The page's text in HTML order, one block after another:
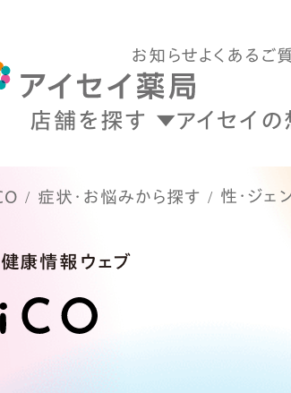
お知らせよくあるご
店舗を探す アイセイの
症状・お悩みから探す 性・ジェ
康情報ウェブ

☆ ☆ ☆ ☆ ☆

Without changing a word, retype every entry above, but drop its pictures.

Exercise output:
The page's text in HTML order, one block after another:
お知らせよくあるご
店舗を探す アイセイの
症状・お悩みから探す 性・ジェ
康情報ウェブ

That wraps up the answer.